WORK ORDER
Your answer should consist of each line below that contains the string "stellt".

━━ EXTRACTED DATA ━━

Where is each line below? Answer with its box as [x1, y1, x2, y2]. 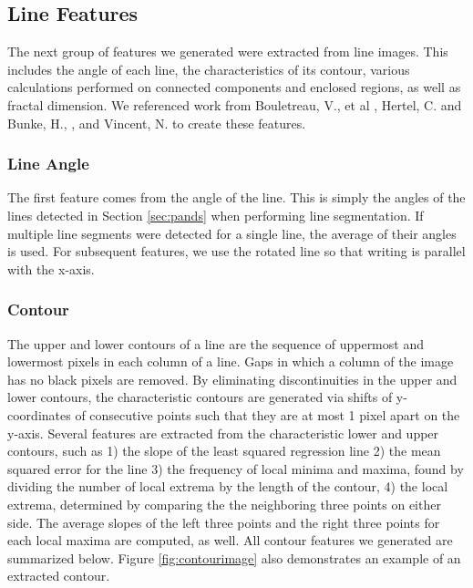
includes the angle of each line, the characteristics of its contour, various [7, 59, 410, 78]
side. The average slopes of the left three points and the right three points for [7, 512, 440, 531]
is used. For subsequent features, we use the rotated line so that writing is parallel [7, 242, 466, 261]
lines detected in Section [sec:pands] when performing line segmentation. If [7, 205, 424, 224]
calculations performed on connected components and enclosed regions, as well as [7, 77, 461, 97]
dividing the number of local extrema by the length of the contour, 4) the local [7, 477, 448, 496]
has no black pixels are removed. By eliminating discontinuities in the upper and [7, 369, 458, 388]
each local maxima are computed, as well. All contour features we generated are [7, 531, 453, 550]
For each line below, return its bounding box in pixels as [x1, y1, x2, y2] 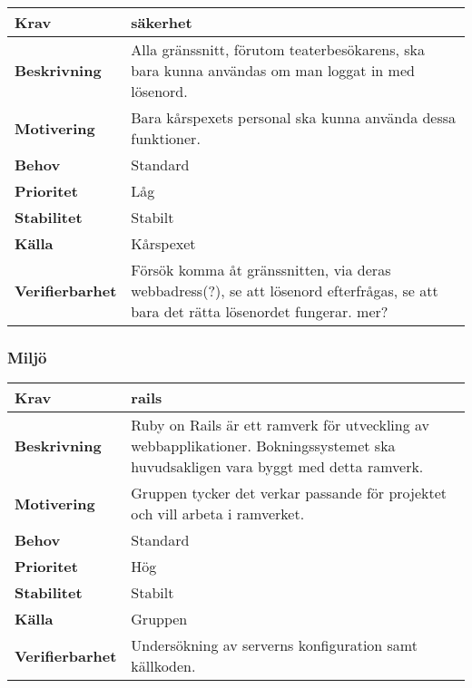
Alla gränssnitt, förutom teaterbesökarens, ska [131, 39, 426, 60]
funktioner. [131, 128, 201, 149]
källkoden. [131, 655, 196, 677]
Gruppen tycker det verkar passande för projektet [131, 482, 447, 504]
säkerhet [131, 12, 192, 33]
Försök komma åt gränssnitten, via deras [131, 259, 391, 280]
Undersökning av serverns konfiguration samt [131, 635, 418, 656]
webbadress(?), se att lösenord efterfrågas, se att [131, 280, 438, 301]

━━━
━━ EXTRACTED DATA ━━

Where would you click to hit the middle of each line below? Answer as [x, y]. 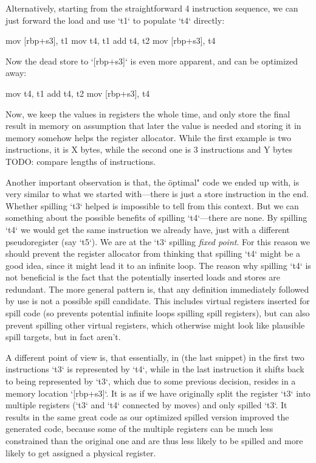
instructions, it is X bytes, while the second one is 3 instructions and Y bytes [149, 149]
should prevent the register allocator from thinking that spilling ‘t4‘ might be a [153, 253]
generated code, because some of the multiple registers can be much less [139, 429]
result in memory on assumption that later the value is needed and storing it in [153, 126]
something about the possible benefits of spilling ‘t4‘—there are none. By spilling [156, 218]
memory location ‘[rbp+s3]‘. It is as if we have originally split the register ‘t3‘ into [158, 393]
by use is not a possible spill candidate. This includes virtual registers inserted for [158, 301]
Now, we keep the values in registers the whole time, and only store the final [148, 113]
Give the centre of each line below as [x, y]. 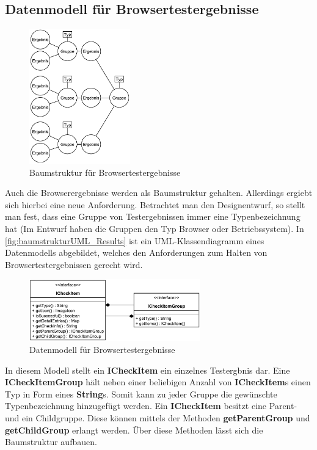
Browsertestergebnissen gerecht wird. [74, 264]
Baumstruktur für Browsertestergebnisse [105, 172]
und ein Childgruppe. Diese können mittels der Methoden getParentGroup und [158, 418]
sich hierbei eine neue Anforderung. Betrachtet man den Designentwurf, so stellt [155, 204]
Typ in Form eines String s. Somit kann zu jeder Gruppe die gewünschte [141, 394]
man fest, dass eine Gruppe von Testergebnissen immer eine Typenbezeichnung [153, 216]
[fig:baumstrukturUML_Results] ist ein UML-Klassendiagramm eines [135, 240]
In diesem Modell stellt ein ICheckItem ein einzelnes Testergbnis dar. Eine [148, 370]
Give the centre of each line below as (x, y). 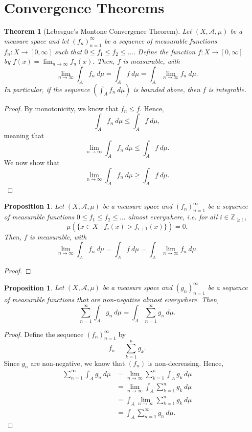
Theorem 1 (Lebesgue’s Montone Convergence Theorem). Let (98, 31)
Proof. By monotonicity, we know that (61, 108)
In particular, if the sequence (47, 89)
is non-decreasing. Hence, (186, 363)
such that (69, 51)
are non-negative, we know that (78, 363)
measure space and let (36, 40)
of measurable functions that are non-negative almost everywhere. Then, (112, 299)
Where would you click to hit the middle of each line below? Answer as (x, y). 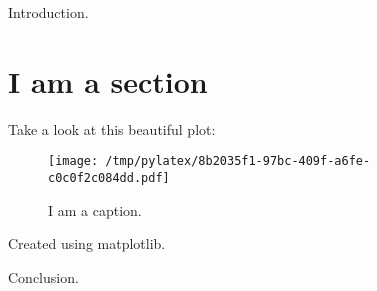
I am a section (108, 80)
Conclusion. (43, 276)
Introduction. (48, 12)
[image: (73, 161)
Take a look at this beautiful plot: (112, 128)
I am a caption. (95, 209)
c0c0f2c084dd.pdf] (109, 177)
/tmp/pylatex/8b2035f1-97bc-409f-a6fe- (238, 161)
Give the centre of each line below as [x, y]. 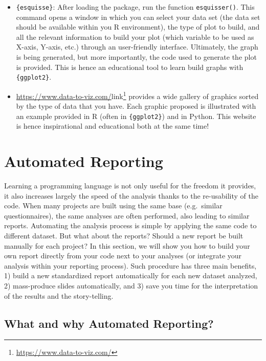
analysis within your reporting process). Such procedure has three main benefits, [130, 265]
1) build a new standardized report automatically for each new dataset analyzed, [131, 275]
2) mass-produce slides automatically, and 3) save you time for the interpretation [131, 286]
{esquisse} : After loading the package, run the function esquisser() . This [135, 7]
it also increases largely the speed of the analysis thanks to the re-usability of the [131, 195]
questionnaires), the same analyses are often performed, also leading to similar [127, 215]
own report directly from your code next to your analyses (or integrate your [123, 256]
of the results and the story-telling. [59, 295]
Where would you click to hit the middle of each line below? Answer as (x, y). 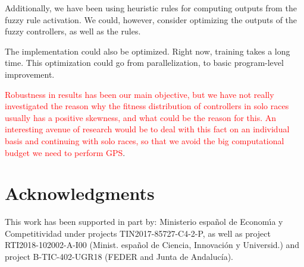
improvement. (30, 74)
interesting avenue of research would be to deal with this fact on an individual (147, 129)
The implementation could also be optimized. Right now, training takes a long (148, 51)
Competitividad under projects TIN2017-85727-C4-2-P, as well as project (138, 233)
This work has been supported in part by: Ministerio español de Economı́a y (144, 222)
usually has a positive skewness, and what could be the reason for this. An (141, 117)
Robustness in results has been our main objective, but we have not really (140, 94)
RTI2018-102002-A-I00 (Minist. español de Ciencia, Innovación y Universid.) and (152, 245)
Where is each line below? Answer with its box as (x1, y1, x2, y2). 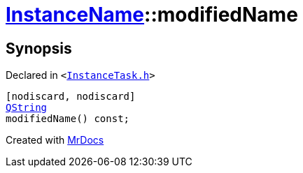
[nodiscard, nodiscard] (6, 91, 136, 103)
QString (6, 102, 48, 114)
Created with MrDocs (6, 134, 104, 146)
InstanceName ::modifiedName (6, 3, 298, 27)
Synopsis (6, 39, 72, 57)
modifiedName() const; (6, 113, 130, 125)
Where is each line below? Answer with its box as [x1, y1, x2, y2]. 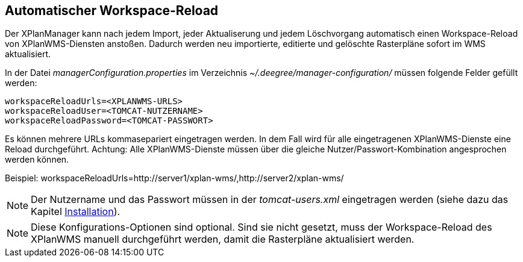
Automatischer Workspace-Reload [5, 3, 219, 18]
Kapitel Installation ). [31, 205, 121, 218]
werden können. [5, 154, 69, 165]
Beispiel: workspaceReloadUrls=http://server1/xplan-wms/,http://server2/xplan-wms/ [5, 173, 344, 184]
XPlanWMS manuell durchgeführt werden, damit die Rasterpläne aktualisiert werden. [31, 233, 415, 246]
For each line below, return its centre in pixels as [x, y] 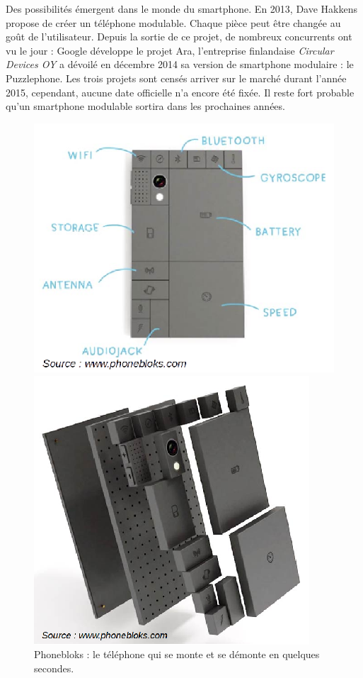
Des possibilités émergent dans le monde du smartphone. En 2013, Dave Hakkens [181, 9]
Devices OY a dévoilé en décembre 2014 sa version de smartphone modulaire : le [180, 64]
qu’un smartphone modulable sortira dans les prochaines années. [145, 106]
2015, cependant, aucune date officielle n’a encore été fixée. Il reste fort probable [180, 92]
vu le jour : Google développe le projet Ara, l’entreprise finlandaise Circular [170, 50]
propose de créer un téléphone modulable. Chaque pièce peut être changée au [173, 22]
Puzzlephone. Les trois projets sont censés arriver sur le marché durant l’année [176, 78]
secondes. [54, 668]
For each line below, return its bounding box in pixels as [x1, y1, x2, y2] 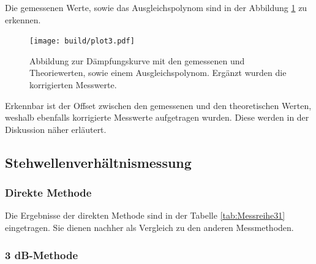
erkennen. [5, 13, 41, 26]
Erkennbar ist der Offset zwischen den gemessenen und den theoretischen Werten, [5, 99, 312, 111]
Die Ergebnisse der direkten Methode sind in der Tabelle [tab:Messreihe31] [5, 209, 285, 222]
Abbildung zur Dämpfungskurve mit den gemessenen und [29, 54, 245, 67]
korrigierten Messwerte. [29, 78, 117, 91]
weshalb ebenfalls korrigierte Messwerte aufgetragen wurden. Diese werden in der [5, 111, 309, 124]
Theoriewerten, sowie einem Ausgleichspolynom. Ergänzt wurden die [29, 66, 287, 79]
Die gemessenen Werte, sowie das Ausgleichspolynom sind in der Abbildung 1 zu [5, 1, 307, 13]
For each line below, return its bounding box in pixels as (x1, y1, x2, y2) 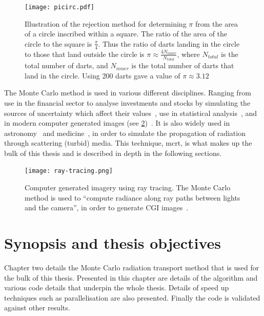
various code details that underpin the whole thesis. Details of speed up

━━━
━━ EXTRACTED DATA ━━

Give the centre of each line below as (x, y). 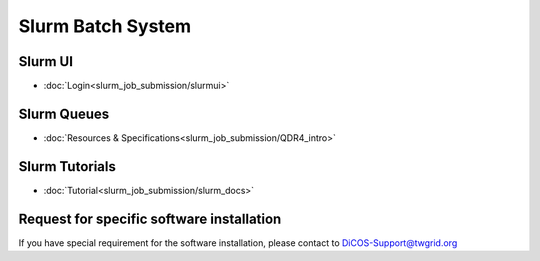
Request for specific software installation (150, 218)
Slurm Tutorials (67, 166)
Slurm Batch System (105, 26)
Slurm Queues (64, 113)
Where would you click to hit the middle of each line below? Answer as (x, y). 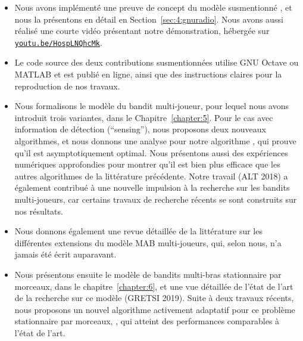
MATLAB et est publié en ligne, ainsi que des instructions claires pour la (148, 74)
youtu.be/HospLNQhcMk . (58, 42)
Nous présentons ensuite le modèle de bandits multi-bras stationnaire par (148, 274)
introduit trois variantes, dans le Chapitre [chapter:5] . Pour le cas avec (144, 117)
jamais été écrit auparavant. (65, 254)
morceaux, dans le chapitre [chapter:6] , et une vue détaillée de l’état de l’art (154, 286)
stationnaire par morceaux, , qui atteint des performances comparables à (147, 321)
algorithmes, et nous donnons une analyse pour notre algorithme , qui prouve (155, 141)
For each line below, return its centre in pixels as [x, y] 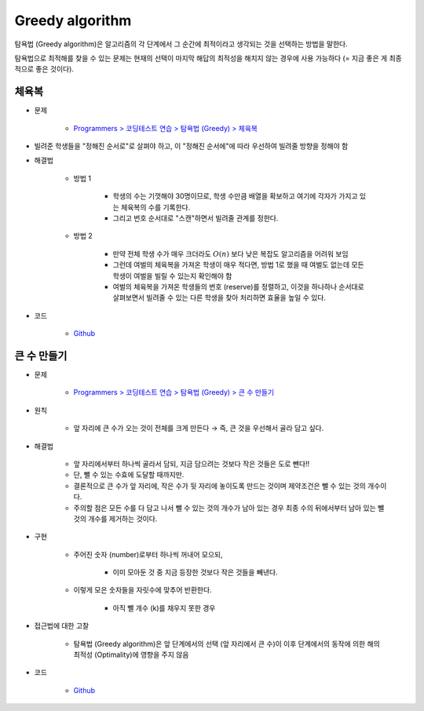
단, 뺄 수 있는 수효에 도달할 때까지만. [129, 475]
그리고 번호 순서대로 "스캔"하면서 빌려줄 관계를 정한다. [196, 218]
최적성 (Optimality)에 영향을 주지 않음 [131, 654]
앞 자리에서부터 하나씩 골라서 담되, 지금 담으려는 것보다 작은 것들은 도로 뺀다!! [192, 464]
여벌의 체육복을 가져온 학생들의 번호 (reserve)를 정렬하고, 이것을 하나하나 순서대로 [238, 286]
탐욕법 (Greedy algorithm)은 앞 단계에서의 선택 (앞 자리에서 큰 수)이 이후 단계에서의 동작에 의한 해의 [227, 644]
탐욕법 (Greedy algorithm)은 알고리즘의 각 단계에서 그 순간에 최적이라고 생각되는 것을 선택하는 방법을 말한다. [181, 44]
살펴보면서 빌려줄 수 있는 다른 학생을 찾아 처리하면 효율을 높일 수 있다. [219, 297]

━━━

PROBLEM SOLUTION
sich hierbei eine neue Anforderung. Betrachtet man den Designentwurf, so stellt [155, 204]
In diesem Modell stellt ein ICheckItem ein einzelnes Testergbnis dar. Eine [148, 370]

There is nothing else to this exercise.